The index, which started in 2001, tracks signed contracts to buy previously owned homes. Typically there is a one- to two-month lag between a contract and a done deal, so the index is a barometer for future home sales.
The stumbling housing market took a steep dive after last fall’s dramatic stock market declines. Though sales bounced in December, they fell more than 5 percent in January, diminishing hopes that the worst of the housing recession was over. And Tuesday’s report appeared to confirm that.
FedEx Among Most Admired Companies
FedEx Corp. has been ranked among the top 10 most admired companies, according to a survey published in Fortune magazine.
FedEx tied for seventh with Southwest Airlines on the list. Fortune magazine also recognized FedEx as being first in eight of nine transportation industry category rankings. The categories are innovations, people management, use of corporate assets, quality management, financial soundness, long-term investment, quality of products/services and global competitiveness.
This is the first year the magazine consolidated the United States and World’s Most Admired lists. A total of 689 companies from 28 countries were surveyed.
Bredesen Releases Administration Package
Another run at eliminating a special tax exemption for family owned rental properties is among 97 bills that form Tennessee Gov.

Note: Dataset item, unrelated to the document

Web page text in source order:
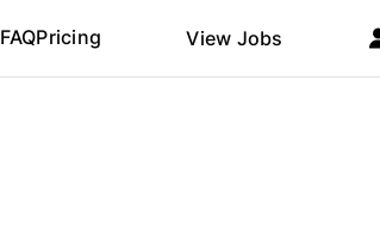
FAQPricing View Jobs

Phil Bredesen’s legislative package this year.
The Democratic governor’s effort to eliminate what he calls a tax loophole for affluent investors was thwarted by a bipartisan coalition in the General Assembly last session.
Bredesen has said it’s unfair for family owned, non-corporate entities to be shielded from corporate taxes while similar businesses controlled by unrelated investors are required to pay them.

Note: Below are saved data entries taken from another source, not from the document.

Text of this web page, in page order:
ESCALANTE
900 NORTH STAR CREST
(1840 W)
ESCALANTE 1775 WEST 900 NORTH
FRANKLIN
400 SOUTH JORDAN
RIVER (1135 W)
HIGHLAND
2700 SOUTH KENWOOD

But House Republican Caucus Chairman Glen Casada, of Franklin, said his party still opposes any change to the tax break known by its acronym of FONCEs.

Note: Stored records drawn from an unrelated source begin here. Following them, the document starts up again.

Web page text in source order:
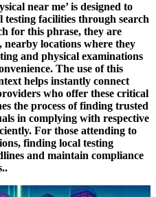
near me’is designed to
testing facilities through search
for this phrase, they are
locations where they
and physical examinations
The use of this
helps instantly connect
who offer these critical
the process of finding trusted
in complying with respective
For those attending to
finding local testing
and maintain compliance
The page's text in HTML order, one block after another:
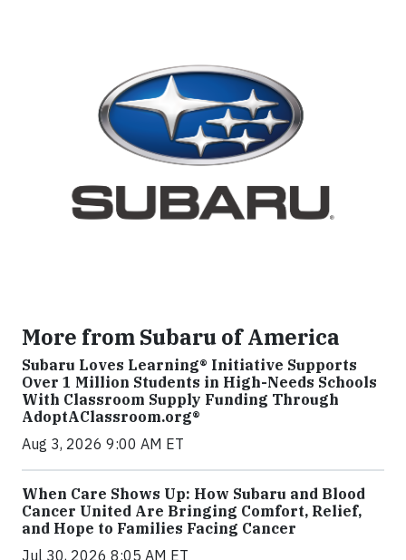
More from Subaru of America
Subaru Loves Learning® Initiative Supports
Over 1 Million Students in High-Needs Schools
With Classroom Supply Funding Through
AdoptAClassroom.org®
Aug 3, 2026 9:00 AM ET
When Care Shows Up: How Subaru and Blood
Cancer United Are Bringing Comfort, Relief,
and Hope to Families Facing Cancer
Jul 30, 2026 8:05 AM ET

“It’s a tax increase in a year where the economy is shrinking,” he said. “This is not the time to increase taxes a few, or many. There may be a time to study it, but let’s not do it in a year where we’re entering a deep recession.”
The Tennessee chapter of National Federation of Independent Business, which lobbied against closing the loophole last year, will remain neutral this time around, said state Director Jim Brown.
Brown said the group opposed the measure last year because it was introduced late in the session and there wasn’t enough time to investigate its merits.
The current law allows the state’s about 2,700 FONCEs to avoid paying about $45 million in corporate taxes each year.
The governor has introduced a measure to require courts to check whether anyone charged with a violent felony holds a state-issued permit to carry a loaded handgun. If so, the Safety Department would have to suspend the permit until the case is adjudicated.
The administration package also includes a bill described as regulating coal mining “with the primary goal to protect the state’s rivers and streams.” The bill filed with the Legislature does not yet say what regulations the governor is seeking.
Another Bredesen bill would require all state Judicial Selection Commission meetings to be open to the public. But that measure could become moot if a Republican-led effort allows the panel to expire this year, moving the state toward publicly elected appellate judges.
Pickwick Pines Homeowners File Complaint in Miss.
The Pickwick Pines Association of Homeowners has filed a complaint with the Mississippi Attorney General’s Office of Consumer Protection over membership and license fees. The complaint formally requests an investigation.
In the complaint, they noted that fees of $500 per year in 2003 have now increased to $1,800 a year. The homeowners recently learned that these fees could increase to $3,000, according to the complaint.
The resort area on Mississippi 350 near Pickwick Lake is a popular weekend getaway for Memphians.